I am working with the ScRNA-Seq data; the dataset has cells from human first-trimester placenta and decidua. The dataset is available at Sc Expression Atlas and is generated with Drop-Seq.
Sc Expression Atlas has a dataset available in raw format (Raw counts values before filtering and normalization) and normalized format (Untransformed expression values, normalized to counts per million). Upon plotting the violins for the number of counts of the two, I get the following plots, which is expected.
However, I saw different results when I used Seurat's normalization on the raw data. Now I am not sure what kind of normalization is done on the datasets from Sc Array Express, but it seems to be somewhat accurate as data look normally distributed (Plot 2).
I would appreciate it if someone could comment on which method among these is best suitable for this dataset. To my knowledge, all the normalizations are doing the job correctly. However, I am not sure which one to choose. Is there a way through which I can evaluate the best normalization?

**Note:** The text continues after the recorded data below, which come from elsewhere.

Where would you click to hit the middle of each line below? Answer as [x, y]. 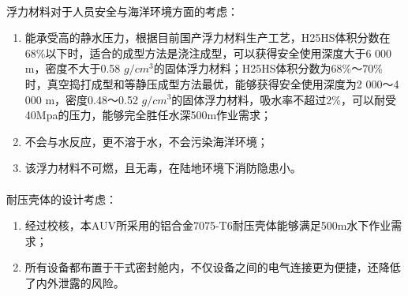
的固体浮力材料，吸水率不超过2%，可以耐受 [284, 99]
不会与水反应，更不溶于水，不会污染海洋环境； [146, 141]
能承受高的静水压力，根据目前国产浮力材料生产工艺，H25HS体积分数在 [208, 37]
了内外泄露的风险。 [75, 282]
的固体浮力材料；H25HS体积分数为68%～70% [268, 68]
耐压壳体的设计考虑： [62, 199]
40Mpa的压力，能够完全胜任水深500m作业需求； [148, 115]
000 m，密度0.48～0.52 [81, 99]
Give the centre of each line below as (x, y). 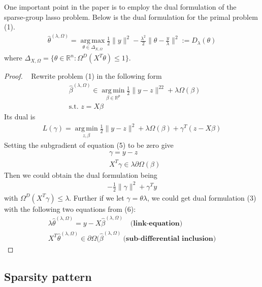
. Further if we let (97, 197)
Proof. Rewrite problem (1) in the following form (83, 76)
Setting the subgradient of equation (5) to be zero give (89, 145)
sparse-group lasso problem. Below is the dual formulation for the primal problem (131, 17)
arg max (93, 41)
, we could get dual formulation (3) (202, 197)
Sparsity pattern (48, 276)
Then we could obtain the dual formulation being (81, 174)
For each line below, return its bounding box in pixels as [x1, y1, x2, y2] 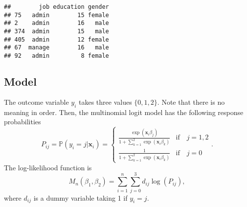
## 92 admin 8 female [4, 52, 109, 59]
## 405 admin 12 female [4, 36, 109, 43]
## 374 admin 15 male [4, 27, 109, 35]
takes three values [79, 96, 132, 107]
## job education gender [4, 3, 109, 10]
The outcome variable [4, 96, 69, 107]
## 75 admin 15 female [4, 11, 109, 19]
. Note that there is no [157, 96, 225, 107]
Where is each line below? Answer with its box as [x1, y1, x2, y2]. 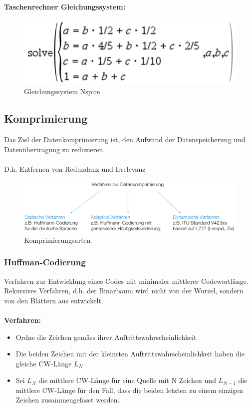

If you click through to the publication, the methods section has:
The gene expression matrix for each sample was generated, and ubiquitously expressed ribosomal protein–coding (RPS and RPL) and MALAT1 noncoding RNA genes were removed. Seurat objects were created for individual samples. Only those genes that were expressed in more than three cells and cells that expressed more than 100 genes were retained. All 10x Seurat objects for individual samples were merged into one 10x combined object (MergeSeurat), followed by scaling data (ScaleData) and finding variable genes (FindVariableGenes). All Drop-seq Seurat objects for individual samples were processed through similar steps as described above to generate a single Drop-seq combined object. Next, the union of the top 2000 variable genes for each, 10x and Drop-seq, combined objects was used to perform canonical correlation analysis (CCA) between 10x and Drop-seq datasets. Then, CCA subspaces were aligned using 1:16 CCA dimensions, which was followed by integrated t-SNE visualization for all cells.
So there are some genes removed prior to scaling, which will slightly impact the normalization. There are also Seurat version difference (V2 original V4 today) and some of the methodology may have slightly changed.